Match the word "both". Return each line of the data below where it appears.

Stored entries
╭──

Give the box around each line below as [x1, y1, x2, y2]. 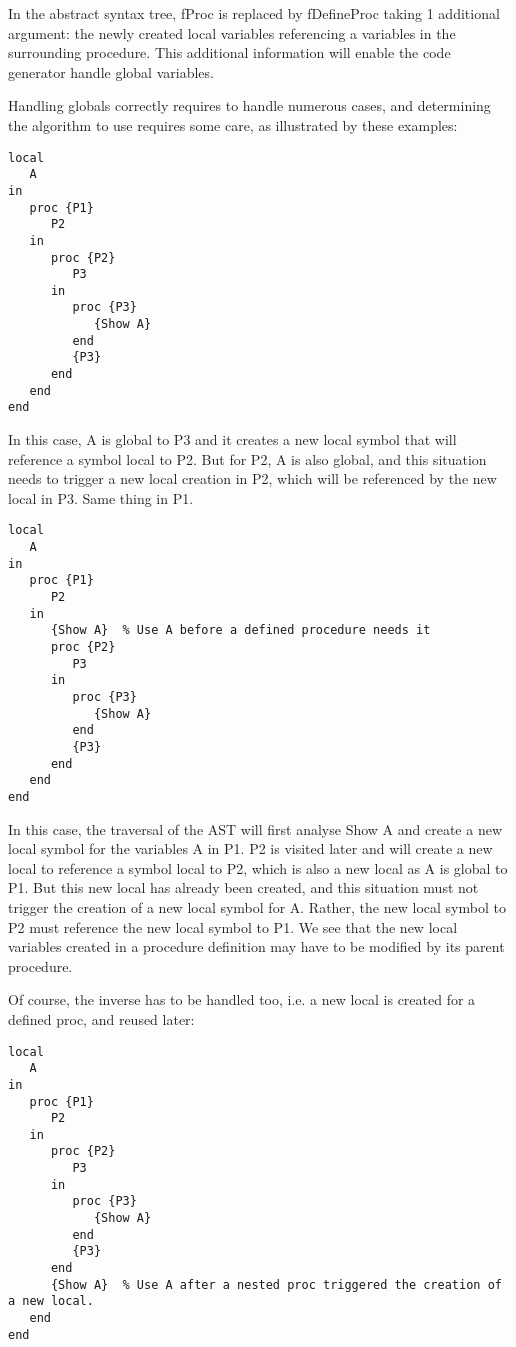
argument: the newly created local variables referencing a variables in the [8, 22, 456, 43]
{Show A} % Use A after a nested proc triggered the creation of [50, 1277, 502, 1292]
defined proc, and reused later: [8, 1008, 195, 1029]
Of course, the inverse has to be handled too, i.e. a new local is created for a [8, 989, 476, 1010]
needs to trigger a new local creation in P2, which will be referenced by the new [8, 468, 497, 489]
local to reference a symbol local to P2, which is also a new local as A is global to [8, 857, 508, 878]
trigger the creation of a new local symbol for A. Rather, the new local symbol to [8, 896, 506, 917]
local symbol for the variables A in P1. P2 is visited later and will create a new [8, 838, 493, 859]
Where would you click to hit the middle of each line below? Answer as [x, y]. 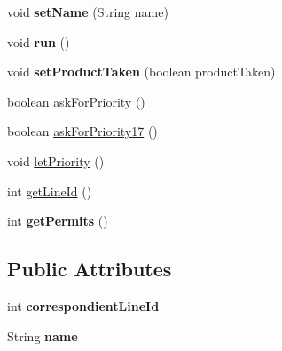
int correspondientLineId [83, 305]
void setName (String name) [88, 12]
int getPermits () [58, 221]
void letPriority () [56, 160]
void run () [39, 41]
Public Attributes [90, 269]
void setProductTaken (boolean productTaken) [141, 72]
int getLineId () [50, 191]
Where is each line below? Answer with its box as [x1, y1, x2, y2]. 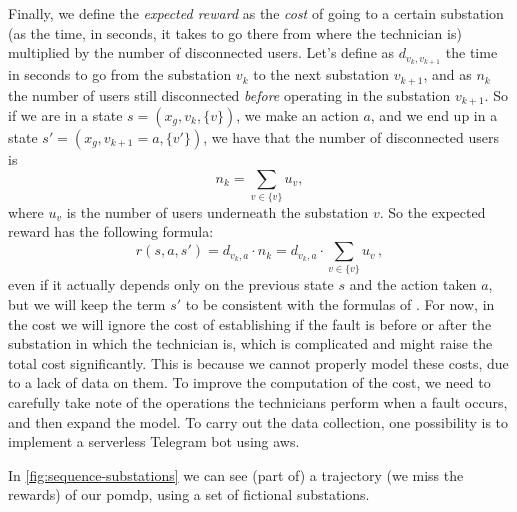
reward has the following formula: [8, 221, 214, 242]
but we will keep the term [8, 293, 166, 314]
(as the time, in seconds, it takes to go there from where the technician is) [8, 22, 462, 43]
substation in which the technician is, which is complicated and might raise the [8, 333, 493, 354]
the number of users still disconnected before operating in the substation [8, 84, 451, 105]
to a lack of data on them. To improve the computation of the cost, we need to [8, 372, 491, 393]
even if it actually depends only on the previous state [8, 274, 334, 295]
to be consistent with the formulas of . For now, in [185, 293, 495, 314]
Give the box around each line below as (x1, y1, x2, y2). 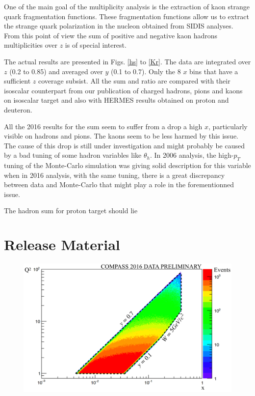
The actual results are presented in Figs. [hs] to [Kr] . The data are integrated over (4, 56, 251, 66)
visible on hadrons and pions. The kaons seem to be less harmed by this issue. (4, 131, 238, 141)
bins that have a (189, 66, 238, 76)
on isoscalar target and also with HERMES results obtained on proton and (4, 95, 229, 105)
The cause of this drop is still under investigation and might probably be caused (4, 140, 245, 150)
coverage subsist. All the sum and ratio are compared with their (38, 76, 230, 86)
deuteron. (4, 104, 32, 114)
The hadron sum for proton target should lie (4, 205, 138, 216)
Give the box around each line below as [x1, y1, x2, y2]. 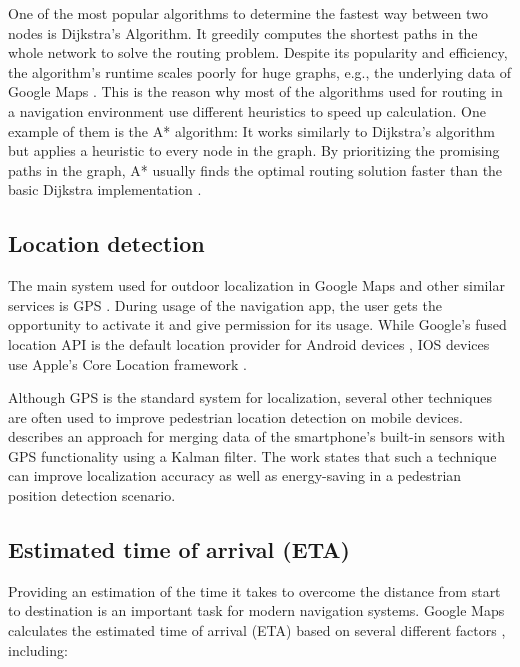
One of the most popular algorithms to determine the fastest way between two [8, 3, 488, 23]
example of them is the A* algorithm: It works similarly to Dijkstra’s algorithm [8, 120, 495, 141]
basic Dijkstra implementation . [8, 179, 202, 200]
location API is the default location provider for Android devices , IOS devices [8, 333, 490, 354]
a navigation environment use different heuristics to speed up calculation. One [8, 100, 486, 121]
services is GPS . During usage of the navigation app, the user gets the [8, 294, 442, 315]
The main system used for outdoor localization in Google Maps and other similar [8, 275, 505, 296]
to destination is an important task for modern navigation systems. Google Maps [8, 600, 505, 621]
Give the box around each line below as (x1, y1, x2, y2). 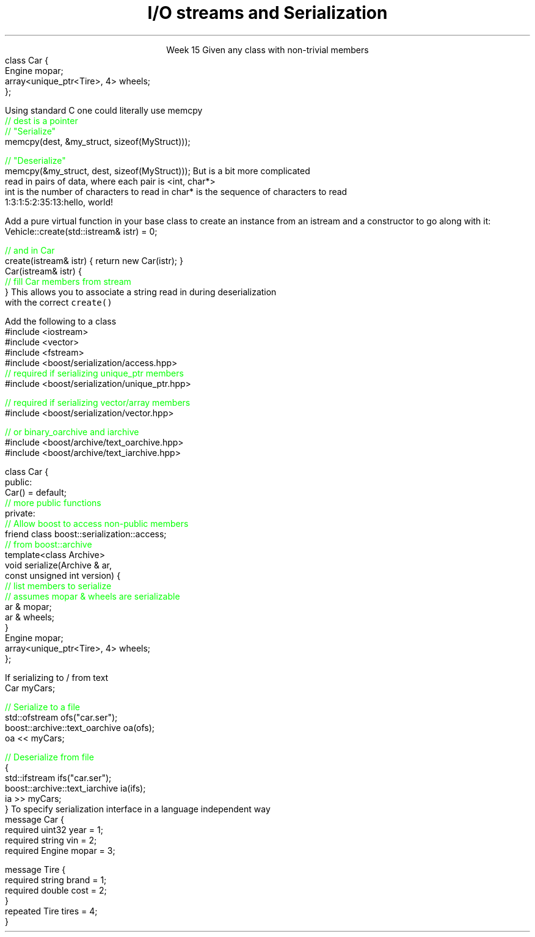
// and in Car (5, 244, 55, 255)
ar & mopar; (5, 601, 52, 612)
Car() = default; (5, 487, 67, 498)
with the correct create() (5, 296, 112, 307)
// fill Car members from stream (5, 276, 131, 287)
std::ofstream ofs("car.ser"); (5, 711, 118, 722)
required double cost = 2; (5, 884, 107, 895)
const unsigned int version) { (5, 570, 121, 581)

╰──
╭──

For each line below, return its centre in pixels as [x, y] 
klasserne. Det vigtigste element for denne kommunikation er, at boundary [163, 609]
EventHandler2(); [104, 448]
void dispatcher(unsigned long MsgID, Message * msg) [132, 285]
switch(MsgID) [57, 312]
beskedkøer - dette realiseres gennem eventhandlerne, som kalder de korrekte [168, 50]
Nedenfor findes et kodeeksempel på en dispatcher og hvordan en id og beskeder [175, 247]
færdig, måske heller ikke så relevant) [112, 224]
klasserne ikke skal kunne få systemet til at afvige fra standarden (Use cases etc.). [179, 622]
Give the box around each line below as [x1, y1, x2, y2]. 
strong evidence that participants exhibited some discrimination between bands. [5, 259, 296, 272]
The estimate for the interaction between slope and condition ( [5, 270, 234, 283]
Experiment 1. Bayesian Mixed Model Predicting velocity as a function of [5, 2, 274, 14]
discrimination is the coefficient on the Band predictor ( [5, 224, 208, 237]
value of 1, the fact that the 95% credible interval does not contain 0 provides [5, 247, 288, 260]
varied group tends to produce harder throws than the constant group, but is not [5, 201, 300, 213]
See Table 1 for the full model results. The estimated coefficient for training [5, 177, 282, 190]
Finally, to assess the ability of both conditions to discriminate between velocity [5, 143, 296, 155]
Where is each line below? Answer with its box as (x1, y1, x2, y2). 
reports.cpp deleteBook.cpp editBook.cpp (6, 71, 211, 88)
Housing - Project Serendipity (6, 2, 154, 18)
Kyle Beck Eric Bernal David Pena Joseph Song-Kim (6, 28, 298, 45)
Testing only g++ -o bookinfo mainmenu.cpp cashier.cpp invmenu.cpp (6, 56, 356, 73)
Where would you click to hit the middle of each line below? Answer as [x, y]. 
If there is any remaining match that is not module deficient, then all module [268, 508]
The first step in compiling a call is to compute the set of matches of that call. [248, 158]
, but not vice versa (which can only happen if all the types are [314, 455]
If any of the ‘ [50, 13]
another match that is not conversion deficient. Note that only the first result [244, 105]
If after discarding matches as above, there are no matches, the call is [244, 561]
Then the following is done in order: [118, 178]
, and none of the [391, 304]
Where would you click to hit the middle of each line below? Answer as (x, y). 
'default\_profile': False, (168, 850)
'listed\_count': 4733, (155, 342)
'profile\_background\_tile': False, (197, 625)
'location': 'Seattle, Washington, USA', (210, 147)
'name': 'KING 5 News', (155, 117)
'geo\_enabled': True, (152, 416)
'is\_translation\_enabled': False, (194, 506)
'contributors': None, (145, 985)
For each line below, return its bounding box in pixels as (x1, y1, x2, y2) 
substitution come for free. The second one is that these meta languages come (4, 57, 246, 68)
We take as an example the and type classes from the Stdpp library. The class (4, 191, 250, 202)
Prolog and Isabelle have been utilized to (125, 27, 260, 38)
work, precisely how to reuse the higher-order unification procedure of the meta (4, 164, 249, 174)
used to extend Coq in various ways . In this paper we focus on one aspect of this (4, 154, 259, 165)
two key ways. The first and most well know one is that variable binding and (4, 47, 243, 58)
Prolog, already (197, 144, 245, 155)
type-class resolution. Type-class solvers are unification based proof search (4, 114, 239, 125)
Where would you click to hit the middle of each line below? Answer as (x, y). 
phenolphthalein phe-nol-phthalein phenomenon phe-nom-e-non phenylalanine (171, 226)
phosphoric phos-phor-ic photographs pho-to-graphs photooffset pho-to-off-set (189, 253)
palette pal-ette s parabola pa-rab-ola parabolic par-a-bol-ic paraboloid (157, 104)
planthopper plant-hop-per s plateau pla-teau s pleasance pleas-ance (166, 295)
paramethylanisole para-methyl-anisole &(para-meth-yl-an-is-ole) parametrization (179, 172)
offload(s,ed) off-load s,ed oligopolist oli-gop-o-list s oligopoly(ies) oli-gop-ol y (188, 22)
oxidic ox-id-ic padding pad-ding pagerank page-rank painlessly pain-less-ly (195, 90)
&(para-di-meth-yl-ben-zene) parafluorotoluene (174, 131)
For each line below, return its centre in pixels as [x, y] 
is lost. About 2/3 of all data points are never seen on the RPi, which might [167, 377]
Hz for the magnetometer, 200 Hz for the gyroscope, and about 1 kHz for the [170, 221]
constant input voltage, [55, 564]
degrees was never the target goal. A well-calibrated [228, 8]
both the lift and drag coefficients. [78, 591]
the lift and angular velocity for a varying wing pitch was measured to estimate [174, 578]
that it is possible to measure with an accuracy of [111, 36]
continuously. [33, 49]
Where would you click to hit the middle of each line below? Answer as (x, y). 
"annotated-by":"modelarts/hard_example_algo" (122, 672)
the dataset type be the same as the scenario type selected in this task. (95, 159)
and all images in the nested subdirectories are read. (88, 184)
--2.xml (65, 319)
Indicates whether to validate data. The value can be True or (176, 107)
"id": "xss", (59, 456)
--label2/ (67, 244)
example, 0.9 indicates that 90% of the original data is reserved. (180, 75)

╰──

*Task output*:
Finally, to assess the ability of both conditions to discriminate between velocity [5, 143, 296, 155]
both the lift and drag coefficients. [78, 591]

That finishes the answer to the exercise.